DATA:

· · · ·

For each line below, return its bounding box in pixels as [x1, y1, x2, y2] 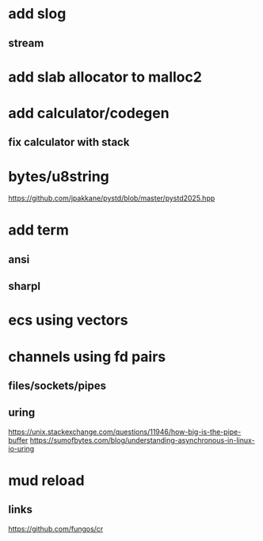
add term [8, 221, 70, 239]
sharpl [8, 280, 41, 293]
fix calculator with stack [8, 135, 130, 149]
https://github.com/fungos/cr [8, 524, 104, 533]
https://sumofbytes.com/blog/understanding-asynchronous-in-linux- [29, 435, 255, 444]
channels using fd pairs [8, 348, 166, 365]
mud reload [8, 472, 85, 490]
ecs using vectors [8, 311, 128, 330]

· · · ·

TASK GOAL: Leave the pictures out and return the rest of the listing exactly.

REPLY TO THE EXERCISE:
For each line below, return its bounding box in pixels as [x1, y1, x2, y2] 
add term [8, 221, 70, 239]
sharpl [8, 280, 41, 293]
fix calculator with stack [8, 135, 130, 149]
https://github.com/fungos/cr [8, 524, 104, 533]
https://sumofbytes.com/blog/understanding-asynchronous-in-linux- [29, 435, 255, 444]
channels using fd pairs [8, 348, 166, 365]
mud reload [8, 472, 85, 490]
ecs using vectors [8, 311, 128, 330]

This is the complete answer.